Environ 3% de la population mondiale souffre de psoriasis1, une maladie systémique chronique qui peut notamment se manifester au niveau de la peau, avec des symptômes tels que des squames, des rougeurs et des démangeaisons. Heureusement, il existe aujourd’hui de nombreuses options efficaces pour traiter cette affection. Le Dr Sam Dekeyser, dermatologue à l’AZ Maria Middelares à Gand, nous en dit plus.
Docteur Dekeyser, vous êtes dermatologue, mais contrairement à ce que l’on pense souvent, le psoriasis n’est pas uniquement une maladie de la peau. De quoi s’agit-il exactement ?
En effet, ce n’est pas seulement une maladie cutanée : il s’agit d’une affection d’origine génétique qui affecte le système immunitaire. Elle peut se manifester à différents endroits du corps : sur la peau, mais aussi dans les articulations, comme en cas d’arthrite psoriasique, par exemple.
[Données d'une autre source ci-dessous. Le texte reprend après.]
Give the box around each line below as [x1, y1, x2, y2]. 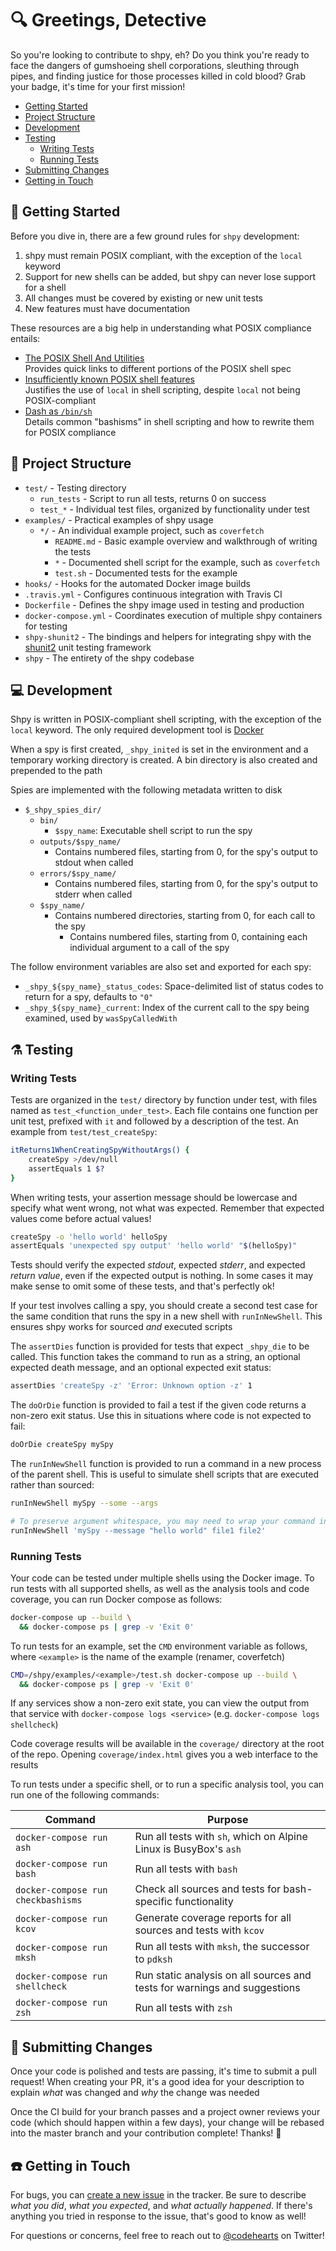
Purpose [207, 1813, 249, 1827]
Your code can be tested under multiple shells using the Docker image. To [10, 1572, 315, 1584]
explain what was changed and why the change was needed [10, 2087, 260, 2099]
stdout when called [54, 857, 134, 869]
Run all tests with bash [134, 1862, 238, 1876]
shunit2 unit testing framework [24, 641, 152, 653]
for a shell [24, 281, 67, 293]
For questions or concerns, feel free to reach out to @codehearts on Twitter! [10, 2230, 325, 2242]

Elle augmente également le risque de certaines maladies inflammatoires intestinales, comme la maladie de Crohn ou la rectocolite hémorragique.
Il y a donc un lien avec d’autres maladies, si je comprends bien ?
C’est exact, et il est important de les surveiller de près afin d’éviter des complications. Ainsi, les personnes atteintes de psoriasis présentent plus souvent que la moyenne un surpoids (parfois important), ainsi que de troubles du métabolisme des glucides et des lipides. Cela peut ensuite conduire au diabète et à un excès de cholestérol, avec un risque accru de maladies cardiovasculaires.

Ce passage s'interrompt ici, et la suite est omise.